The study not only brought hope to cancer patients, but to oncologists looking for more effective treatment options. The study also earned Prof. Gareth Thomas of the University of Southampton in the United Kingdom a Small Molecule Drug Discovery grant from Cancer Research UK to develop clinical strategy for GKT831 in oncology. The title of the two-year grant is “Targeting cancer-associated fibroblasts via NOX1/4 inhibition: adjunctive therapy for oral cancer treatment.” The grant amount is undisclosed.
 
“Fibroblasts (CAFs) have been shown to protect tumor cells from chemotherapy and are also involved in tumor immune evasion,” senior author Thomas says. “In this grant, we will be examining whether we can improve response rates to standard-of-care chemotherapy (cisplatin, 5FU) and immunotherapy (anti-PD1), and anti-tumor vaccination in murine syngeneic oral cancer models by combining these therapies with GK831 to simultaneously target the CAF population.”
 
Elias Papatheodorou, CEO of Genkyotex, tells DDNews, “The announcement of the third of August confirms the role of NOX enzymes in the activation of myofibroblasts (including cancer-associated fibroblasts) and the potential of NOX inhibitors as targeted therapies in fibrosis and in multiple cancers.”
 
“We evaluate that fibrosis is involved in 45 percent of all deaths in the developed world,” Papatheodorou says. “It’s a severe disease reaching multiple organs including liver, kidney and lung, and has been shown through many preclinical models with GKT831 that NOX1 and NOX 4 are involved in multiple clinically validated fibrogenic pathways.”
 
This model “further demonstrates the importance of NOX enzymes in fibrogenesis and the importance of NOX4 in the activation of cancer-associated fibroblasts (CAFs),” he adds.
 
According to Papatheodorou, Genkyotex “is progressing in the development of its main molecule GKT831 in fibrosis diseases first in the liver with a Phase 2 clinical trial in PBC, for which we announced on June 27 the initiation of patient enrollment.
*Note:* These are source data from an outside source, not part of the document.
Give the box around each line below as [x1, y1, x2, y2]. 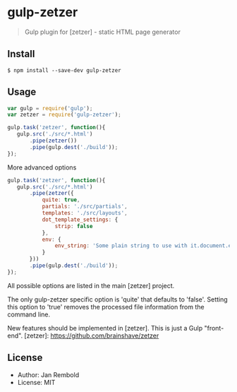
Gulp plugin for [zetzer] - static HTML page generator [24, 28, 181, 36]
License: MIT [17, 378, 56, 386]
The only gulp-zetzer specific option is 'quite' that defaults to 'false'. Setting [7, 295, 228, 304]
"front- [204, 323, 224, 332]
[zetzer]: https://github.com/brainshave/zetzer [24, 331, 159, 340]
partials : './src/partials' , [42, 203, 128, 210]
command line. [7, 310, 51, 319]
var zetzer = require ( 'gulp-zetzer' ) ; [7, 111, 121, 119]
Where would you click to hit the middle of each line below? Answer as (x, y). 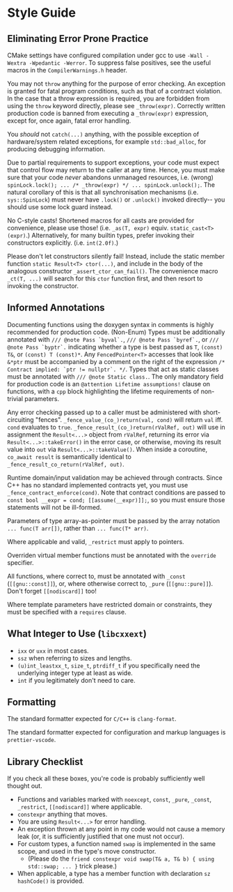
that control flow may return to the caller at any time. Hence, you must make (116, 170)
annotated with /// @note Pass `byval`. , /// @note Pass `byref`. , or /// (113, 339)
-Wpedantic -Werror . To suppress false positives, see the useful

We also announced an investigator-initiated Phase 2 clinical trial to evaluate GKT831 in patients with type 1 diabetes and kidney disease. This will be a second fibrotic indication explored in the clinic with GKT831.”
 
Genkyotex’s Phase 2 clinical trial of GKT831, its NOX1 and NOX4 enzymes inhibitor, is in primary biliary cholangitis (PBC), a progressive fibrotic liver disease. Dosing of the first patient is expected shortly, with interim top-line results from the Phase 2 clinical trial anticipated in the first half of 2018, and full results expected in the second half of 2018, Papatheodorou says.
 
“This compound will also enter into a Phase 2 clinical trial to evaluate its efficacy and safety in patients with type 1 diabetes and kidney disease (diabetic kidney disease),” he notes. “This trial, fully funded by the Juvenile Diabetes Research Foundation (JDRF), Australia and the Baker Institute, is expected to begin patient enrollment during the second half of 2017.”
 
Genkyotex is also “actively working on preclinical models to show the importance of NOX enzymes in CNS [central nervous system] and hearing loss,” he adds. “We are now focused on assessing the impact of GKT831 on improving the response of certain common cancers to immunotherapy and chemotherapy.”
 
Dr. Philippe Wiesel, executive vice president and chief medical officer of Genkyotex, stated in a news release, “We are very impressed by these results which suggest that NOX4 inhibition with GKT831 can effectively target the tumor stroma. Importantly, this may have broad applicability across many common cancer types.”
 
“We are proud of our accomplishments over the first half of 2017. The clinical development of GKT831 is broader than initially announced at the beginning of the year. We are confident in both the medical potential of our therapies and in our ability to potentially bring them closer to patients suffering from fibrotic diseases,” Papatheodorou concludes.